Langston knew it, and cursed himself for the knowledge, and the stamina and strength and all the other words of description he’d just used for her.
He had to have all of that. It was the only way.
If she was happy, it wouldn’t stay hidden.
Everyone would want to know why. It would be questioned.
Everything would be looked at closer—including her husband…
especially her husband. It would be Captain Barton and his rangers that would do the looking, too, and a Highland laird with what he had in mind was stripped of all his lands and titles, and then his head.
There was too much at stake. Too many relying on what he was doing…
too much to lose. He couldn’t chance it. Ever.
There was definitely a price to pay, and it was Langston who had to pay it, and keep paying it.
That was the only way he could get the English to trust him enough to sell him back Highland properties.
It was the only way he could get good wages back into Highland hands, get food and comfort into the bellies of their bairns.
It was the only way he could get the Sassenach to look at, but not see, what he was actually doing, and why.
It was also the only way he could get Butcher Willie under his control, so he could use him.
It was just like he’d told Lisle.

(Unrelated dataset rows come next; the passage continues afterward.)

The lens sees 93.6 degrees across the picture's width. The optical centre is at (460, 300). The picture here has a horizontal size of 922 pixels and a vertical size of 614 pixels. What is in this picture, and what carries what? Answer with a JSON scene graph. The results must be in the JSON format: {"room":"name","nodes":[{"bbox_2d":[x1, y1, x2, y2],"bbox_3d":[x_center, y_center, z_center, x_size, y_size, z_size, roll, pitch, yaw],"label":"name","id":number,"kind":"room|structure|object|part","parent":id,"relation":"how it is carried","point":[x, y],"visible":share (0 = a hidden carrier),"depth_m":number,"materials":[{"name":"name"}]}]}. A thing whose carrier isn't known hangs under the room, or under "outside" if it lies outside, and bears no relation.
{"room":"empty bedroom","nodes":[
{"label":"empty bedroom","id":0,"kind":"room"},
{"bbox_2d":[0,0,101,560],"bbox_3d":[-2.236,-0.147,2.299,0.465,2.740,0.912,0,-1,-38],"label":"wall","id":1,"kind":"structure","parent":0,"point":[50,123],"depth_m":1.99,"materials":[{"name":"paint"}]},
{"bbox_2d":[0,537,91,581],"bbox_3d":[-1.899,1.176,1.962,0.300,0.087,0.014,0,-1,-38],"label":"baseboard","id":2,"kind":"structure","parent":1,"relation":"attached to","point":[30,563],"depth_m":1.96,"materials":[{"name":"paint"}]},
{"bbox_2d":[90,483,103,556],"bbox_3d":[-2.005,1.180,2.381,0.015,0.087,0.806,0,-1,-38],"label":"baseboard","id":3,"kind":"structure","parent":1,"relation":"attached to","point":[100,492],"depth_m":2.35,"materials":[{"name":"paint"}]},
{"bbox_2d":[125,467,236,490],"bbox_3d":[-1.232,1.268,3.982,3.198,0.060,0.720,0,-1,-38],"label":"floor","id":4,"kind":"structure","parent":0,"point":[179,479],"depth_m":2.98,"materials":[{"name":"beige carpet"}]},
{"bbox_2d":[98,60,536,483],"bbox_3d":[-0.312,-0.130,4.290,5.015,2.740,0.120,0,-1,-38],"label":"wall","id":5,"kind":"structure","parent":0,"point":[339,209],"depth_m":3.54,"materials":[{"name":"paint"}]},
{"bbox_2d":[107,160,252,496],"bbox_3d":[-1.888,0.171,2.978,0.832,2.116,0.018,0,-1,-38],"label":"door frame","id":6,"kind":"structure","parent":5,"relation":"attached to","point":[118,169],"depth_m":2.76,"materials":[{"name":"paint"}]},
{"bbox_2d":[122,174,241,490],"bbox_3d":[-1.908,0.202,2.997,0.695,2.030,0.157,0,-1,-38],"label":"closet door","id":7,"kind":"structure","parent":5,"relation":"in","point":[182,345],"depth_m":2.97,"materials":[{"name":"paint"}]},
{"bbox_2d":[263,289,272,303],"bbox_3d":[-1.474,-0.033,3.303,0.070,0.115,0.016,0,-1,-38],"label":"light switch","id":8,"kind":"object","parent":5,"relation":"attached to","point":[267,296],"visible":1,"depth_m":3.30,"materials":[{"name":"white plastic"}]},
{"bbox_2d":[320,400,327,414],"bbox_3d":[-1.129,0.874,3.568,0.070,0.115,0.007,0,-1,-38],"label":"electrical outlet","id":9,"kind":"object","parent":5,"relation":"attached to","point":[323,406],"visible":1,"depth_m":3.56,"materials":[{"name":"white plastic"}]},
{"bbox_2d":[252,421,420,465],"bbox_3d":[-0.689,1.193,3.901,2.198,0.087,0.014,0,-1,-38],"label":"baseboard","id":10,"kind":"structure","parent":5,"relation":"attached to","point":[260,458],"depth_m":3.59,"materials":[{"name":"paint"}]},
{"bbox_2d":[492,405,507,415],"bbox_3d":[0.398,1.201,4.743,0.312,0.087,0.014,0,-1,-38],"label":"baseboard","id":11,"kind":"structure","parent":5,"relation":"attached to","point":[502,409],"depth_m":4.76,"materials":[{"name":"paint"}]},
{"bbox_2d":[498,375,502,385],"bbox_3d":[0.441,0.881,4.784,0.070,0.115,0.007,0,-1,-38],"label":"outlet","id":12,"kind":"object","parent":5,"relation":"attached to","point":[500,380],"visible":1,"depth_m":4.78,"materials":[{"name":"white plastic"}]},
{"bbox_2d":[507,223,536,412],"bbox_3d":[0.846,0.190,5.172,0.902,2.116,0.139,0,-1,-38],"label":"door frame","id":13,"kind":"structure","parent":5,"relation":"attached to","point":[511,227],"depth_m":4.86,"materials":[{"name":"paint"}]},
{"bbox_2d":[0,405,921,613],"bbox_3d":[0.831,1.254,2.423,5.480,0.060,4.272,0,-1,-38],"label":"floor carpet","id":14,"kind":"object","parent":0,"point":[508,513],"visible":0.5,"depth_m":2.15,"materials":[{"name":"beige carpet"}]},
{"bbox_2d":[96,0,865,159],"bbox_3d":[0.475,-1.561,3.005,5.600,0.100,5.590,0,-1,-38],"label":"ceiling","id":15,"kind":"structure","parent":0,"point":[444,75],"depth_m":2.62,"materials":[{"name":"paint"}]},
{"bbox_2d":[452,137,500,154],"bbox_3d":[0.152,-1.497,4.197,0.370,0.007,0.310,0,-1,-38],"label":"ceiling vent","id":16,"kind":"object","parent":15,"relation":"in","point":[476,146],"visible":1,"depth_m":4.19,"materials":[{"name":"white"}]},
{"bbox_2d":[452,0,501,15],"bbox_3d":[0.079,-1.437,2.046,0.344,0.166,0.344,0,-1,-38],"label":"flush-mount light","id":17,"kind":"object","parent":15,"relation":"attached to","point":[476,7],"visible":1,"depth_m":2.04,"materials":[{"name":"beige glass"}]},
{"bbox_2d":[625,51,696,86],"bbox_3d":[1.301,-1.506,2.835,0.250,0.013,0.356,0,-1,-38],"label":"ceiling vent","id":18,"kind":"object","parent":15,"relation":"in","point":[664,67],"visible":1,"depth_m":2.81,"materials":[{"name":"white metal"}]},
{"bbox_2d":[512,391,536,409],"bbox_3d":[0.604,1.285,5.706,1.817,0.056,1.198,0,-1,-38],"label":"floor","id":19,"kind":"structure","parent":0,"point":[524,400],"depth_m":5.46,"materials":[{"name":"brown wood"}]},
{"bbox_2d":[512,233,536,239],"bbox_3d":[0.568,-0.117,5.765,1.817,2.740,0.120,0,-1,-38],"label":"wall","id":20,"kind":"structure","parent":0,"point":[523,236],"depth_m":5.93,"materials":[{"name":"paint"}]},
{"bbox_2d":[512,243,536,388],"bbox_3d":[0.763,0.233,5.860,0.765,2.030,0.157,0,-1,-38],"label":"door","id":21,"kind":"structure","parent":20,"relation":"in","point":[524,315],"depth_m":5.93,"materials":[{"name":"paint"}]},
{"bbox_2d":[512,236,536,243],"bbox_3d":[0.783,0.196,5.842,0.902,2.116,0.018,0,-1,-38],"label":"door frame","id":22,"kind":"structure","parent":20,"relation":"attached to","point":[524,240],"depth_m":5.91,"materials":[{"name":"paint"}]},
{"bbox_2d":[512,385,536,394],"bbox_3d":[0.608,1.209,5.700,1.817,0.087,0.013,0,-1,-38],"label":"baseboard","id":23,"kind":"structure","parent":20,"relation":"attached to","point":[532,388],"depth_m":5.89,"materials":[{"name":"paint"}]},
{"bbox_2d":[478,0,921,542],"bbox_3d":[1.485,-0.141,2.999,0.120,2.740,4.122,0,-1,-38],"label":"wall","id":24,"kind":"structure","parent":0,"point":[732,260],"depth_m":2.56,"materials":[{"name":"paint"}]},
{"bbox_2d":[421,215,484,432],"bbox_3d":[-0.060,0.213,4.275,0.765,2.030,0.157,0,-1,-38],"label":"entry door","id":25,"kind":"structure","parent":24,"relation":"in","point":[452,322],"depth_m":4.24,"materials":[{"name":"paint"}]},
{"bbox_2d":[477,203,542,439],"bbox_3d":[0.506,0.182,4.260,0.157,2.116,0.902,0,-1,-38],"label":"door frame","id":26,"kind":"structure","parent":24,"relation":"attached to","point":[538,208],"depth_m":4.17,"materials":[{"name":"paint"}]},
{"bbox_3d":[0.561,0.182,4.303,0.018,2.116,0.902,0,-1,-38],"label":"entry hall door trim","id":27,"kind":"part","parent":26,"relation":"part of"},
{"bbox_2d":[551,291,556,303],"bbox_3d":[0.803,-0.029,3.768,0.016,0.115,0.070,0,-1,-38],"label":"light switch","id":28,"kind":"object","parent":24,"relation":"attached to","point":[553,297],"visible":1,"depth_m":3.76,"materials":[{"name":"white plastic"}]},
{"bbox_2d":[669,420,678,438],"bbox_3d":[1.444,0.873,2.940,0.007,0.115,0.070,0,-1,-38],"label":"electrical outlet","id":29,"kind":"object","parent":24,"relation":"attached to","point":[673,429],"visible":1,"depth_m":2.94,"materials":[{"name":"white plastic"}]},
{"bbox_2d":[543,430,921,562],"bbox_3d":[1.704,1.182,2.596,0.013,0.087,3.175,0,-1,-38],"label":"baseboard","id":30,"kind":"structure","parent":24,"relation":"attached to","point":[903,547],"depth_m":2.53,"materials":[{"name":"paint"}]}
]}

He’d do anything.
Even if it meant slicing open his heart for the beautiful, passionate, Celtic goddess he’d married, so she could seek her revenge on it.

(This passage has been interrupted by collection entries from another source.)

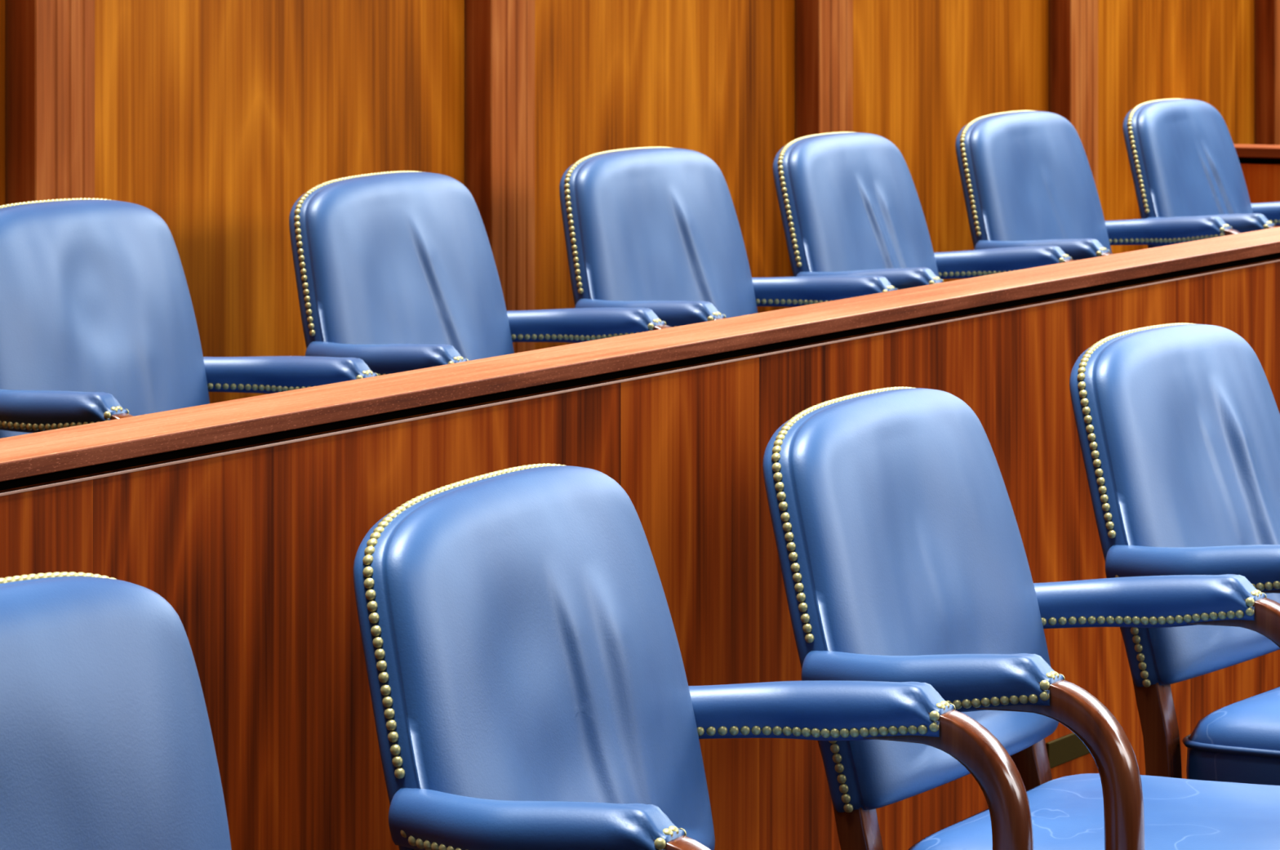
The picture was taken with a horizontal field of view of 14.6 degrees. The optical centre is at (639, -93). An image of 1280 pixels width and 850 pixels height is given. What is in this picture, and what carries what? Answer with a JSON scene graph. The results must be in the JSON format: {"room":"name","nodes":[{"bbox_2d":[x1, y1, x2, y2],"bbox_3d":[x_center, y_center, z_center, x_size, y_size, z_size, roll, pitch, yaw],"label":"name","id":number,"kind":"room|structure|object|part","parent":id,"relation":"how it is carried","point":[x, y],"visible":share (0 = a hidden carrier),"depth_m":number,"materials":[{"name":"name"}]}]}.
{"room":"courtroom","nodes":[
{"label":"courtroom","id":0,"kind":"room"},
{"bbox_2d":[0,0,1254,403],"bbox_3d":[0.200,0.098,9.506,0.120,2.600,9.900,0,0,27],"label":"wall","id":1,"kind":"structure","parent":0,"point":[213,117],"depth_m":8.69,"materials":[{"name":"brown wood"}]},
{"bbox_3d":[-1.378,0.046,6.321,0.022,2.497,1.991,0,0,27],"label":"wall panel","id":2,"kind":"part","parent":1,"relation":"part of","materials":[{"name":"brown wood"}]},
{"bbox_2d":[5,0,94,204],"bbox_3d":[-0.864,0.046,7.268,0.070,2.497,0.155,0,0,27],"label":"trim","id":3,"kind":"structure","parent":1,"relation":"attached to","point":[50,44],"depth_m":7.22,"materials":[{"name":"brown wood"}]},
{"bbox_3d":[-0.581,0.046,7.876,0.022,2.497,1.207,0,0,27],"label":"wall panel","id":4,"kind":"part","parent":1,"relation":"part of","materials":[{"name":"brown wood"}]},
{"bbox_2d":[464,0,534,353],"bbox_3d":[-0.245,0.046,8.474,0.070,2.497,0.155,0,0,27],"label":"trim","id":5,"kind":"structure","parent":1,"relation":"attached to","point":[500,34],"depth_m":8.43,"materials":[{"name":"brown wood"}]},
{"bbox_3d":[0.025,0.046,9.056,0.022,2.497,1.147,0,0,27],"label":"wall panel","id":6,"kind":"part","parent":1,"relation":"part of","materials":[{"name":"brown wood"}]},
{"bbox_2d":[795,0,853,138],"bbox_3d":[0.347,0.046,9.627,0.070,2.497,0.155,0,0,27],"label":"trim","id":7,"kind":"structure","parent":1,"relation":"attached to","point":[824,28],"depth_m":9.56,"materials":[{"name":"brown wood"}]},
{"bbox_3d":[0.609,0.046,10.196,0.022,2.497,1.116,0,0,27],"label":"wall panel","id":8,"kind":"part","parent":1,"relation":"part of","materials":[{"name":"brown wood"}]},
{"bbox_2d":[1048,0,1097,192],"bbox_3d":[0.924,0.046,10.753,0.070,2.497,0.155,0,0,27],"label":"trim","id":9,"kind":"structure","parent":1,"relation":"attached to","point":[1073,24],"depth_m":10.70,"materials":[{"name":"brown wood"}]},
{"bbox_3d":[1.187,0.046,11.323,0.022,2.497,1.119,0,0,27],"label":"wall panel","id":10,"kind":"part","parent":1,"relation":"part of","materials":[{"name":"brown wood"}]},
{"bbox_2d":[1254,0,1279,145],"bbox_3d":[1.503,0.046,11.881,0.070,2.497,0.155,0,0,27],"label":"trim","id":11,"kind":"structure","parent":1,"relation":"attached to","point":[1267,12],"depth_m":11.81,"materials":[{"name":"brown wood"}]},
{"bbox_3d":[2.892,1.448,5.260,5.654,0.100,16.000,0,0,27],"label":"floor","id":12,"kind":"structure","parent":0,"visible":0},
{"bbox_2d":[0,571,231,849],"bbox_3d":[-0.272,0.967,3.516,0.667,0.944,0.681,0,0,30],"label":"armchair","id":13,"kind":"object","parent":12,"relation":"on","point":[107,743],"visible":1,"depth_m":3.69,"materials":[{"name":"blue leather"}]},
{"bbox_3d":[-0.453,0.692,3.722,0.054,0.394,0.374,0,0,39],"label":"nail trim","id":14,"kind":"part","parent":13,"relation":"part of","materials":[{"name":"gold metal"}]},
{"bbox_2d":[0,226,1279,849],"bbox_3d":[0.633,0.952,7.065,0.121,0.892,8.750,0,0,27],"label":"wall","id":15,"kind":"structure","parent":12,"relation":"on","point":[251,517],"depth_m":5.72,"materials":[{"name":"brown wood"}]},
{"bbox_2d":[1045,732,1089,768],"bbox_3d":[0.607,1.149,6.882,0.006,0.036,0.241,0,0,27],"label":"brass plate","id":16,"kind":"object","parent":15,"relation":"attached to","point":[1067,748],"visible":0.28,"depth_m":6.82,"materials":[{"name":"gold metal"}]},
{"bbox_2d":[352,462,1033,849],"bbox_3d":[0.143,0.968,4.355,0.660,0.920,0.685,0,0,24],"label":"armchair","id":17,"kind":"object","parent":12,"relation":"on","point":[530,689],"visible":1,"depth_m":4.41,"materials":[{"name":"blue leather"}]},
{"bbox_3d":[-0.097,0.700,4.559,0.079,0.383,0.384,0,0,38],"label":"nail trim","id":18,"kind":"part","parent":17,"relation":"part of","materials":[{"name":"gold metal"}]},
{"bbox_3d":[-0.084,0.706,4.454,0.175,0.389,0.535,2,2,24],"label":"backrest","id":19,"kind":"part","parent":17,"relation":"part of","materials":[{"name":"blue leather"}]},
{"bbox_3d":[-0.096,0.760,4.130,0.289,0.058,0.079,0,0,36],"label":"armrest","id":20,"kind":"part","parent":17,"relation":"part of","materials":[{"name":"blue leather"}]},
{"bbox_3d":[-0.083,0.768,4.149,0.277,0.033,0.032,0,0,35],"label":"nail trim","id":21,"kind":"part","parent":17,"relation":"part of","materials":[{"name":"gold metal"}]},
{"bbox_3d":[0.151,0.750,4.679,0.289,0.060,0.079,0,0,13],"label":"armrest","id":22,"kind":"part","parent":17,"relation":"part of","materials":[{"name":"blue leather"}]},
{"bbox_2d":[762,386,1279,849],"bbox_3d":[0.513,0.955,5.040,0.676,0.908,0.683,0,0,25],"label":"armchair","id":23,"kind":"object","parent":12,"relation":"on","point":[903,557],"visible":0.85,"depth_m":5.01,"materials":[{"name":"blue leather"}]},
{"bbox_3d":[0.197,1.099,4.924,0.089,0.618,0.038,0,0,25],"label":"leg","id":24,"kind":"part","parent":23,"relation":"part of","materials":[{"name":"brown wood"}]},
{"bbox_3d":[0.273,0.695,5.253,0.088,0.385,0.380,0,0,41],"label":"nail trim","id":25,"kind":"part","parent":23,"relation":"part of","materials":[{"name":"gold metal"}]},
{"bbox_3d":[0.287,0.698,5.145,0.175,0.389,0.535,0,0,25],"label":"backrest","id":26,"kind":"part","parent":23,"relation":"part of","materials":[{"name":"blue leather"}]},
{"bbox_3d":[0.273,0.744,4.820,0.289,0.065,0.079,0,0,36],"label":"armrest","id":27,"kind":"part","parent":23,"relation":"part of","materials":[{"name":"blue leather"}]},
{"bbox_3d":[0.398,1.099,5.356,0.089,0.618,0.038,0,0,25],"label":"leg","id":28,"kind":"part","parent":23,"relation":"part of","materials":[{"name":"brown wood"}]},
{"bbox_3d":[0.574,0.960,5.011,0.529,0.114,0.547,0,0,25],"label":"seat","id":29,"kind":"part","parent":23,"relation":"part of","materials":[{"name":"blue leather"}]},
{"bbox_3d":[0.527,0.744,5.365,0.289,0.065,0.079,0,0,14],"label":"armrest","id":30,"kind":"part","parent":23,"relation":"part of","materials":[{"name":"blue leather"}]},
{"bbox_2d":[1069,322,1279,785],"bbox_3d":[0.881,0.945,5.721,0.681,0.919,0.693,0,-1,27],"label":"armchair","id":31,"kind":"object","parent":12,"relation":"on","point":[1178,424],"visible":0.81,"depth_m":5.65,"materials":[{"name":"blue leather"}]},
{"bbox_3d":[0.561,1.084,5.614,0.089,0.618,0.038,0,-1,27],"label":"leg","id":32,"kind":"part","parent":31,"relation":"part of","materials":[{"name":"brown wood"}]},
{"bbox_3d":[0.650,0.684,5.947,0.091,0.387,0.377,0,0,44],"label":"nail trim","id":33,"kind":"part","parent":31,"relation":"part of","materials":[{"name":"gold metal"}]},
{"bbox_3d":[0.632,0.728,5.512,0.289,0.068,0.079,0,0,39],"label":"armrest","id":34,"kind":"part","parent":31,"relation":"part of","materials":[{"name":"blue leather"}]},
{"bbox_3d":[0.941,0.946,5.687,0.529,0.114,0.547,0,-1,27],"label":"seat","id":35,"kind":"part","parent":31,"relation":"part of","materials":[{"name":"blue leather"}]},
{"bbox_3d":[0.647,1.396,8.771,1.586,0.203,11.800,0,0,27],"label":"floor","id":36,"kind":"structure","parent":0,"visible":0},
{"bbox_2d":[0,197,377,438],"bbox_3d":[-0.532,0.859,6.647,0.648,0.927,0.681,0,0,28],"label":"armchair","id":37,"kind":"object","parent":36,"relation":"on","point":[98,322],"visible":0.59,"depth_m":6.75,"materials":[{"name":"blue leather"}]},
{"bbox_3d":[-0.757,0.508,6.865,0.047,0.225,0.374,0,0,36],"label":"nail trim","id":38,"kind":"part","parent":37,"relation":"part of","materials":[{"name":"gold metal"}]},
{"bbox_3d":[-0.783,0.646,6.439,0.289,0.055,0.079,0,0,39],"label":"armrest","id":39,"kind":"part","parent":37,"relation":"part of","materials":[{"name":"blue leather"}]},
{"bbox_3d":[-0.750,0.595,6.761,0.156,0.395,0.535,0,0,28],"label":"backrest","id":40,"kind":"part","parent":37,"relation":"part of","materials":[{"name":"blue leather"}]},
{"bbox_3d":[-0.504,0.651,6.971,0.289,0.055,0.079,0,0,16],"label":"armrest","id":41,"kind":"part","parent":37,"relation":"part of","materials":[{"name":"blue leather"}]},
{"bbox_2d":[288,170,671,375],"bbox_3d":[-0.127,0.861,7.416,0.657,0.921,0.681,0,0,27],"label":"armchair","id":42,"kind":"object","parent":36,"relation":"on","point":[396,271],"visible":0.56,"depth_m":7.48,"materials":[{"name":"blue leather"}]},
{"bbox_3d":[-0.358,0.510,7.632,0.049,0.219,0.379,0,0,36],"label":"nail trim","id":43,"kind":"part","parent":42,"relation":"part of","materials":[{"name":"gold metal"}]},
{"bbox_3d":[-0.376,0.652,7.206,0.289,0.057,0.079,0,0,39],"label":"armrest","id":44,"kind":"part","parent":42,"relation":"part of","materials":[{"name":"blue leather"}]},
{"bbox_3d":[-0.345,0.599,7.528,0.181,0.389,0.535,2,2,27],"label":"backrest","id":45,"kind":"part","parent":42,"relation":"part of","materials":[{"name":"blue leather"}]},
{"bbox_3d":[-0.101,0.645,7.741,0.289,0.057,0.079,0,0,16],"label":"armrest","id":46,"kind":"part","parent":42,"relation":"part of","materials":[{"name":"blue leather"}]},
{"bbox_2d":[559,146,898,327],"bbox_3d":[0.259,0.854,8.090,0.655,0.919,0.681,0,0,29],"label":"armchair","id":47,"kind":"object","parent":36,"relation":"on","point":[657,228],"visible":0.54,"depth_m":8.16,"materials":[{"name":"blue leather"}]},
{"bbox_3d":[0.035,0.506,8.313,0.049,0.223,0.376,0,0,37],"label":"nail trim","id":48,"kind":"part","parent":47,"relation":"part of","materials":[{"name":"gold metal"}]},
{"bbox_3d":[0.005,0.644,7.886,0.289,0.057,0.079,0,0,40],"label":"armrest","id":49,"kind":"part","parent":47,"relation":"part of","materials":[{"name":"blue leather"}]},
{"bbox_3d":[0.043,0.594,8.208,0.178,0.389,0.535,3,1,29],"label":"backrest","id":50,"kind":"part","parent":47,"relation":"part of","materials":[{"name":"blue leather"}]},
{"bbox_3d":[0.293,0.644,8.414,0.289,0.057,0.079,0,0,17],"label":"armrest","id":51,"kind":"part","parent":47,"relation":"part of","materials":[{"name":"blue leather"}]},
{"bbox_2d":[772,131,1074,289],"bbox_3d":[0.620,0.849,8.682,0.677,0.910,0.685,0,0,25],"label":"armchair","id":52,"kind":"object","parent":36,"relation":"on","point":[849,202],"visible":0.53,"depth_m":8.72,"materials":[{"name":"blue leather"}]},
{"bbox_3d":[0.376,0.506,8.895,0.055,0.221,0.377,0,0,35],"label":"nail trim","id":53,"kind":"part","parent":52,"relation":"part of","materials":[{"name":"gold metal"}]},
{"bbox_3d":[0.395,0.592,8.788,0.177,0.389,0.535,0,0,25],"label":"backrest","id":54,"kind":"part","parent":52,"relation":"part of","materials":[{"name":"blue leather"}]},
{"bbox_3d":[0.379,0.637,8.463,0.289,0.065,0.079,0,0,36],"label":"armrest","id":55,"kind":"part","parent":52,"relation":"part of","materials":[{"name":"blue leather"}]},
{"bbox_3d":[0.634,0.638,9.008,0.289,0.065,0.079,0,0,14],"label":"armrest","id":56,"kind":"part","parent":52,"relation":"part of","materials":[{"name":"blue leather"}]},
{"bbox_2d":[955,110,1239,260],"bbox_3d":[0.987,0.848,9.480,0.683,0.935,0.693,1,1,28],"label":"armchair","id":57,"kind":"object","parent":36,"relation":"on","point":[1027,180],"visible":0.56,"depth_m":9.54,"materials":[{"name":"blue leather"}]},
{"bbox_3d":[0.755,0.500,9.700,0.052,0.218,0.379,0,0,37],"label":"nail trim","id":58,"kind":"part","parent":57,"relation":"part of","materials":[{"name":"gold metal"}]},
{"bbox_3d":[0.768,0.589,9.595,0.177,0.389,0.535,1,1,28],"label":"backrest","id":59,"kind":"part","parent":57,"relation":"part of","materials":[{"name":"blue leather"}]},
{"bbox_3d":[0.736,0.640,9.272,0.289,0.061,0.079,0,0,39],"label":"armrest","id":60,"kind":"part","parent":57,"relation":"part of","materials":[{"name":"blue leather"}]},
{"bbox_3d":[1.016,0.632,9.805,0.289,0.062,0.079,0,0,16],"label":"armrest","id":61,"kind":"part","parent":57,"relation":"part of","materials":[{"name":"blue leather"}]},
{"bbox_2d":[1122,97,1279,248],"bbox_3d":[1.361,0.844,10.106,0.678,0.912,0.685,0,0,26],"label":"armchair","id":62,"kind":"object","parent":36,"relation":"on","point":[1184,161],"visible":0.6,"depth_m":10.11,"materials":[{"name":"blue leather"}]},
{"bbox_3d":[1.119,0.501,10.321,0.055,0.221,0.377,0,0,35],"label":"nail trim","id":63,"kind":"part","parent":62,"relation":"part of","materials":[{"name":"gold metal"}]},
{"bbox_3d":[1.117,0.633,9.889,0.289,0.064,0.079,0,0,37],"label":"armrest","id":64,"kind":"part","parent":62,"relation":"part of","materials":[{"name":"blue leather"}]},
{"bbox_3d":[1.378,0.634,10.432,0.289,0.064,0.079,0,0,14],"label":"armrest","id":65,"kind":"part","parent":62,"relation":"part of","materials":[{"name":"blue leather"}]},
{"bbox_2d":[1233,143,1279,226],"bbox_3d":[1.826,0.916,11.050,1.354,0.759,0.130,0,0,27],"label":"wall","id":66,"kind":"structure","parent":36,"relation":"on","point":[1260,164],"depth_m":11.21,"materials":[{"name":"brown wood"}]},
{"bbox_3d":[1.804,0.935,11.008,1.354,0.721,0.024,0,0,27],"label":"panel","id":67,"kind":"part","parent":66,"relation":"part of","materials":[{"name":"brown wood"}]}
]}

He’d do it. He’d do anything. Still. Again.
As many times as it took to get Scotland back.
“So,” he said brightly, after pulling in another dry, tasteless bite of cheese and managing to swallow it by force of will. “Do we have a bargain or na’?”
“To what?” she asked.
“You already said you heard me,” he said softly. Then, he took another bite of his cheese using a rough tearing motion of his teeth.
“You’ve said a lot.”
He smiled wryly. “True,” he replied.
“What is it we’ve bargained for this time?”
“You. Still.”
She gasped. Her eyes went a darker blue that struck straight to the heart of him, making him flinch inside.
“Still?” She whispered the word.
“Oh, aye. I find you very passionate. Very. I want that. I wanted it the first moment I saw you. I want it now. That’s why I bargained for you and would accept only you.
That’s why I wed with you. Your passion.
I want it. Still. Like in the woods, yonder, only with even more abandon.
That is what I am negotiating, Lisle Monteith. Right here and right now.”
“Now?” she asked, and he had to lean forward to hear it.
“Aye,” he said.
She reached for the top button of her dress, but it wasn’t slipping easily from its hole. The rain had made it slick, and it didn’t look like her fingers were working.
“What are you doing?” he asked.
“Complying,” she replied.
Langston caught the sound of self-hate before he vocalized it. It was one of the hardest things he’d ever done.